Abigail Shrier previously spoke to Princeton students at an event held off-campus due to safety concerns 

Dozens protested an event at University of Virginia featuring journalist Abigail Shrier, author of the 2020 book “Irreversible Damage: The Transgender Craze Seducing Our Daughters,” invited to campus by conservative student groups.

“More than a hundred students, faculty and locals” gathered outside the hall where Shrier spoke Wednesday night, according to a Thursday article in The Cavalier Daily, the UVA student paper. The group shouted, “Say it loud, say it clear, transphobes are not welcome here.”

The protesters “chant[ed] loudly enough to be heard from inside,” according to another Cavalier Daily article by a reporter who attended the event. At least six people at the talk walked out.

During the talk, Shrier called transgender identification among youth a “peer contagion” and addressed audience members who questioned the science underpinning her conclusions.

In “Irreversible Damage,” Shrier “dug deep into the trans epidemic, talking to the girls, their agonized parents, and the counselors and doctors who enable gender transitions, as well as to ‘detransitioners’—young women who bitterly regret what they have done to themselves,” according to the book’s publisher.

In December 2021, Shrier spoke to Princeton students at an off-campus venue, the location of which was revealed solely to RSVP’d guests just a few hours before the event due to “threats and harassment” organizers said were leveled against Shrier and student groups co-hosting the lecture, The College Fix reported at the time.

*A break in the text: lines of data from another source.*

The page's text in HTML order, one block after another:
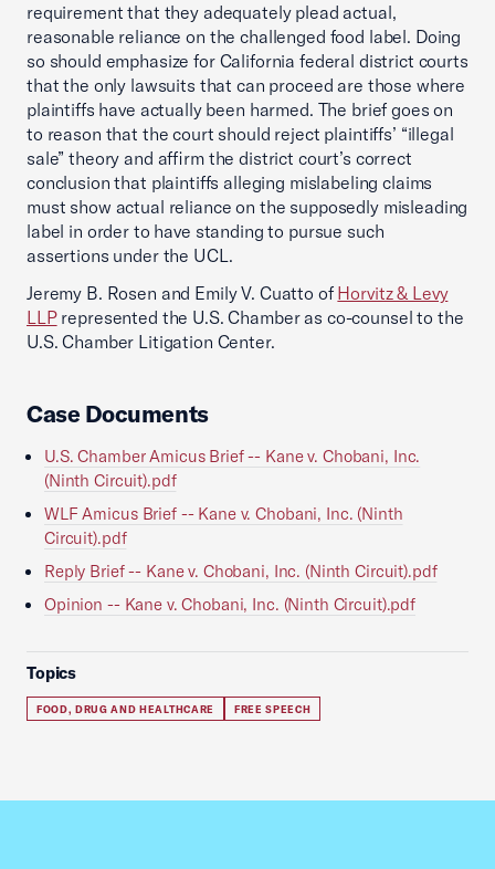
requirement that they adequately plead actual,
reasonable reliance on the challenged food label. Doing
so should emphasize for California federal district courts
that the only lawsuits that can proceed are those where
plaintiffs have actually been harmed. The brief goes on
to reason that the court should reject plaintiffs’ “illegal
sale” theory and affirm the district court’s correct
conclusion that plaintiffs alleging mislabeling claims
must show actual reliance on the supposedly misleading
label in order to have standing to pursue such
assertions under the UCL.
Jeremy B. Rosen and Emily V. Cuatto of Horvitz & Levy
LLPrepresented the U.S. Chamber as co-counsel to the
U.S. Chamber Litigation Center.
Case Documents
U.S. Chamber Amicus Brief -- Kane v. Chobani, Inc.
(Ninth Circuit).pdf
WLF Amicus Brief -- Kane v. Chobani, Inc. (Ninth
Circuit).pdf
Reply Brief -- Kane v. Chobani, Inc. (Ninth Circuit).pdf
Opinion -- Kane v. Chobani, Inc. (Ninth Circuit).pdf
Topics
FOOD, DRUG AND HEALTHCARE FREE SPEECH

Shrier’s visit was sponsored by the Jefferson Council, a UVA alumni group involved in upholding President Thomas Jefferson’s legacy, and the UVA chapter of the Common Sense Society, “an international network that promotes liberty, prosperity, and beauty.”

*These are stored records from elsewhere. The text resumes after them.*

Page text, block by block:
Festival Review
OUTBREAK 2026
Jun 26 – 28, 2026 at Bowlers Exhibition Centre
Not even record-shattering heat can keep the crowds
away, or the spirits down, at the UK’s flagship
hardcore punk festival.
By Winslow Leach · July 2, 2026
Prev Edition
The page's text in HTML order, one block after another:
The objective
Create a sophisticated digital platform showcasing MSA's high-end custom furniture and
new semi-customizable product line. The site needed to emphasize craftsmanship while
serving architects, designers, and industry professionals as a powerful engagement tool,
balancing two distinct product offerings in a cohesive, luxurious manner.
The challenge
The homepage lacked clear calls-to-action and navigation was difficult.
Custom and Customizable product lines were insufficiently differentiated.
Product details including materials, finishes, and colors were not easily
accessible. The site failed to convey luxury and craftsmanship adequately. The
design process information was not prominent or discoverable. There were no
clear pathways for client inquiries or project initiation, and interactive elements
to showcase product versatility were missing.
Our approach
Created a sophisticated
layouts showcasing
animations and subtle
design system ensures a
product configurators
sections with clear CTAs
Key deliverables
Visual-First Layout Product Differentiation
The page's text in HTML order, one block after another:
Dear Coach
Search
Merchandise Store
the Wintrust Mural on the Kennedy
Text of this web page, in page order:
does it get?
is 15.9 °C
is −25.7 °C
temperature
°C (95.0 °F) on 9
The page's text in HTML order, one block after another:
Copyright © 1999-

Shrier’s writings rely in part on work by medical doctor and gender dysphoria researcher Lisa Littman. In 2018, Littman coined the term “rapid-onset gender dysphoria” to describe the phenomenon of “some teens and young adults [whose] gender dysphoria might represent a maladaptive coping mechanism,” to which “peer and social influences might contribute,” as she described it in a 2019 interview in Quillette.

Though rapid-onset gender dysphoria is not a formal diagnosis, Littman recently teamed up with Northwestern University psychology Professor J. Michael Bailey to launch an extensive study of gender dysphoria in teenagers explore ROGD as a “promising explanation,” Bailey wrote July 10 in The Free Press. 

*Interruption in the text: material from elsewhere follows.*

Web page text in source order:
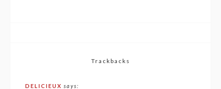
Trackbacks
DELICIEUX says:

On March 29, Bailey had co-published an article titled “Rapid Onset Gender Dysphoria: Parent Reports on 1655 Possible Cases” in the journal Archives of Sexual Behavior, only to have it withdrawn in June by journal publisher Springer Nature Group.

The publisher and editors wrote in a notice that the article was retracted “due to noncompliance with our editorial policies around consent.”

“The participants of the survey have not provided written informed consent to participate in scholarly research or to have their responses published in a peer reviewed article,” they continued. “Additionally, they have not provided consent to publish to have their data included in this article.”

“The authors disagree with this retraction,” the editors wrote.

Bailey countered these charges in his article in The Free Press.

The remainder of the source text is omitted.